The Duke of Friedland had retreated
thither, and was followed on the morrow by the scattered
remains of his army, without artillery, without colours,
and almost without arms. The Duke of Weimar, it
appears, after the toils of this bloody day, allowed
the Swedish army some repose, between Lutzen and Weissenfels,
near enough to the field of battle to oppose any attempt
the enemy might make to recover it. Of the two
armies, more than 9,000 men lay dead; a still greater
number were wounded, and among the Imperialists, scarcely
a man escaped from the field uninjured. The entire
plain from Lutzen to the Canal was strewed with the
wounded, the dying, and the dead. Many of the
principal nobility had fallen on both sides.

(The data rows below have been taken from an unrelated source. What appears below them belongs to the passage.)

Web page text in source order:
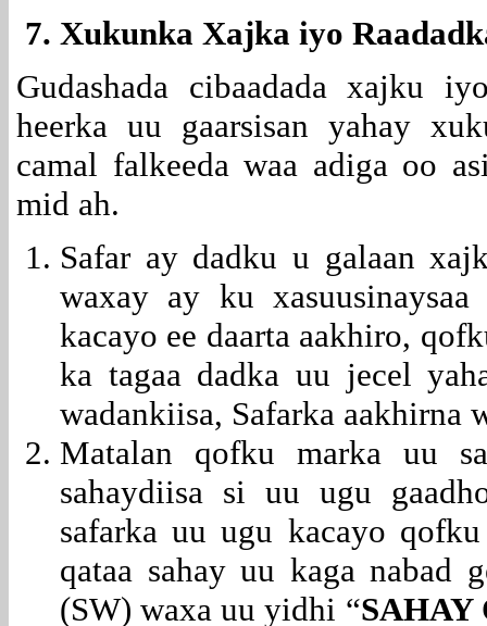
7. Xukunka Xajka iyo
Gudashada cibaadada xajku
heerka uu gaarsisan yahay
camal falkeeda waa adiga oo
mid ah.
Safar ay dadku u galaan
waxay ay ku
kacayo ee daarta aakhiro,
ka tagaa dadka uu jecel
wadankiisa, Safarka aakhirna
Matalan qofku marka uu
sahaydiisa si uu ugu
safarka uu ugu kacayo
qataa sahay uu kaga nabad
(SW) waxa uu yidhi “SAHAY
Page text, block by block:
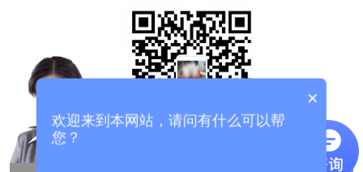
×
欢迎来到本网站，请问有什么可以帮
您？
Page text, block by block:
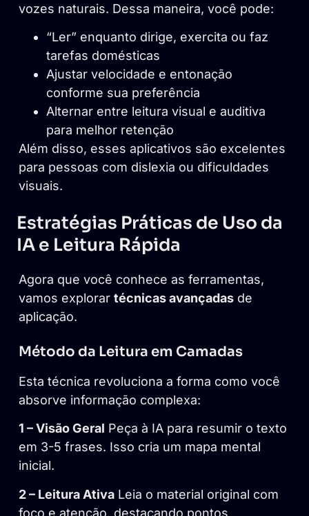
vozes naturais. Dessa maneira, você pode:
“Ler” enquanto dirige, exercita ou faz
tarefas domésticas
Ajustar velocidade e entonação
conforme sua preferência
Alternar entre leitura visual e auditiva
para melhor retenção
Além disso, esses aplicativos são excelentes
para pessoas com dislexia ou dificuldades
visuais.
Estratégias Práticas de Uso da
IA e Leitura Rápida
Agora que você conhece as ferramentas,
vamos explorar técnicas avançadas de
aplicação.
Método da Leitura em Camadas
Esta técnica revoluciona a forma como você
absorve informação complexa:
1 – Visão Geral Peça à IA para resumir o texto
em 3-5 frases. Isso cria um mapa mental
inicial.
2 – Leitura Ativa Leia o material original com
foco e atenção, destacando pontos
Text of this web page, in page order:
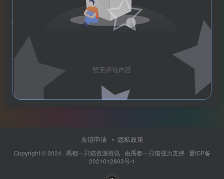
暂无评论内容
友链申请 隐私政策
Copyright © 2024 · 禹都一只猫资源资讯· 由禹都一只猫强力支持 · 晋ICP备
2021012803号-1
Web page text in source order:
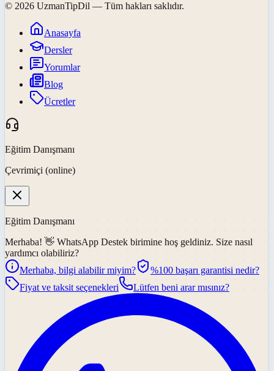
© 2026 UzmanTipDil — Tüm hakları saklıdır.
Anasayfa
Dersler
Yorumlar
Blog
Ücretler
Eğitim Danışmanı
Çevrimiçi (online)
Eğitim Danışmanı
Merhaba! 👋 WhatsApp Destek birimine hoş geldiniz. Size nasıl
yardımcı olabiliriz?
Merhaba, bilgi alabilir miyim?
%100 başarı garantisi nedir?
Fiyat ve taksit seçenekleri
Lütfen beni arar mısınız?
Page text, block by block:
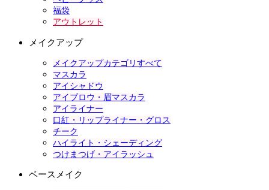
福袋
アウトレット
メイクアップ
メイクアップカテゴリすべて
マスカラ
アイシャドウ
アイブロウ・眉マスカラ
アイライナー
口紅・リップライナー・グロス
チーク
ハイライト・シェーディング
つけまつげ・アイラッシュ
ベースメイク
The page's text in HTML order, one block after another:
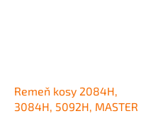
Remeň kosy 2084H,
3084H, 5092H, MASTER
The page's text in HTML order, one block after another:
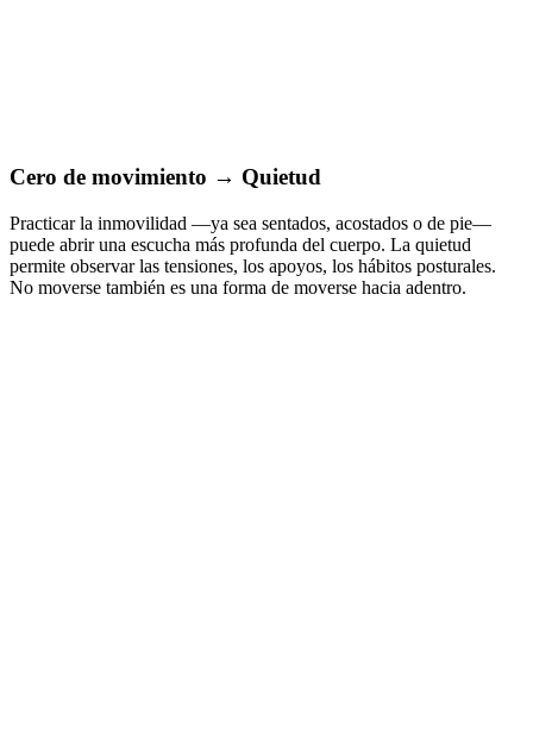
Cero de movimiento → Quietud
Practicar la inmovilidad —ya sea sentados, acostados o de pie—
puede abrir una escucha más profunda del cuerpo. La quietud
permite observar las tensiones, los apoyos, los hábitos posturales.
No moverse también es una forma de moverse hacia adentro.
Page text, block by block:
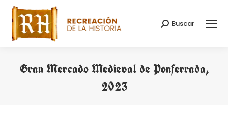
Search:
Buscar
Gran Mercado Medieval de Ponferrada,
2023
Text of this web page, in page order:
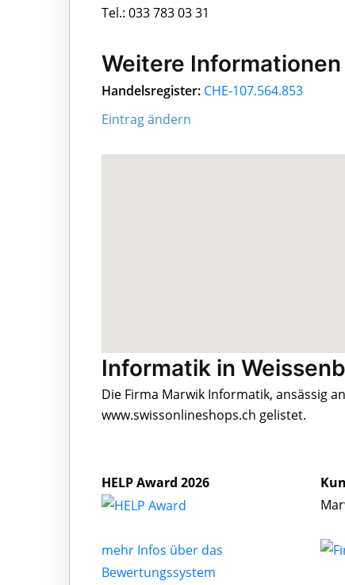
Tel.: 033 783 03 31
Weitere Informationen
Handelsregister: CHE-107.564.853
Eintrag ändern
Informatik in
Die Firma Marwik Informatik, ansässig
www.swissonlineshops.ch gelistet.
HELP Award 2026
mehr Infos über das
Bewertungssystem
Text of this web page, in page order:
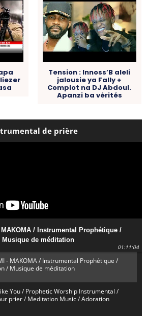
Tension : Innoss’B aleli
jalousie ya Fally +
Complot na DJ Abdoul.
Apanzi ba vérités
de prière
MAKOMA / Instrumental Prophétique /
de méditation
01:11:04
- MAKOMA / Instrumental Prophétique /
/ Musique de méditation
You / Prophetic Worship Instrumental /
prier / Meditation Music / Adoration
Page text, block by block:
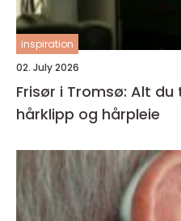
inspiration
02. July 2026
Frisør i Tromsø: Alt
hårklipp og hårpleie
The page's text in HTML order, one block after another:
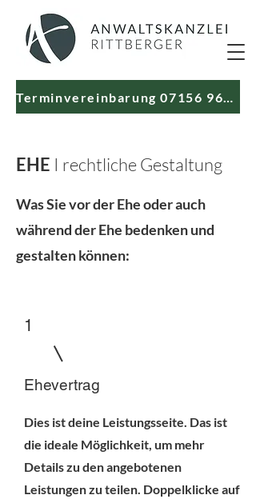
EHE I rechtliche Gestaltung
Was Sie vor der Ehe oder auch
während der Ehe bedenken und
gestalten können:
1
Ehevertrag
Dies ist deine Leistungsseite. Das ist
die ideale Möglichkeit, um mehr
Details zu den angebotenen
Leistungen zu teilen. Doppelklicke auf

Even the Abbot of Fulda, who had mingled in the combat
as a spectator, paid for his curiosity and his ill-timed
zeal with his life. History says nothing of prisoners;
a further proof of the animosity of the combatants,
who neither gave nor took quarter.
Pappenheim died the next day of his
wounds at Leipzig; an irreparable loss to the imperial
army, which this brave warrior had so often led on
to victory. The battle of Prague, where, together
with Wallenstein, he was present as colonel, was the
beginning of his heroic career. Dangerously wounded,
with a few troops, he made an impetuous attack on a
regiment of the enemy, and lay for several hours mixed
with the dead upon the field, beneath the weight of
his horse, till he was discovered by some of his own
men in plundering. With a small force he defeated,
in three different engagements, the rebels in Upper
Austria, though 40,000 strong. At the battle
of Leipzig, he for a long time delayed the defeat
of Tilly by his bravery, and led the arms of the Emperor
on the Elbe and the Weser to victory. The wild
impetuous fire of his temperament, which no danger,
however apparent, could cool, or impossibilities check,
made him the most powerful arm of the imperial force,
but unfitted him for acting at its head. The battle
of Leipzig, if Tilly may be believed, was lost through
his rash ardour. At the destruction of Magdeburg,
his hands were deeply steeped in blood; war rendered
savage and ferocious his disposition, which had been
cultivated by youthful studies and various travels.
On his forehead, two red streaks, like swords, were
perceptible, with which nature had marked him at his
very birth. Even in his later years, these became
visible, as often as his blood was stirred by passion;
and superstition easily persuaded itself, that the
future destiny of the man was thus impressed upon
the forehead of the child. As a faithful servant
of the House of Austria, he had the strongest claims
on the gratitude of both its lines, but he did not
survive to enjoy the most brilliant proof of their
regard. A messenger was already on his way from
Madrid, bearing to him the order of the Golden Fleece,
when death overtook him at Leipzig.
Though Te Deum, in all Spanish and
Austrian lands, was sung in honour of a victory, Wallenstein
himself, by the haste with which he quitted Leipzig,
and soon after all Saxony, and by renouncing his original
design of fixing there his winter quarters, openly
confessed his defeat. It is true he made one
more feeble attempt to dispute, even in his flight,
the honour of victory, by sending out his Croats next
morning to the field; but the sight of the Swedish
army drawn up in order of battle, immediately dispersed
these flying bands, and Duke Bernard, by keeping possession
of the field, and soon after by the capture of Leipzig,
maintained indisputably his claim to the title of victor.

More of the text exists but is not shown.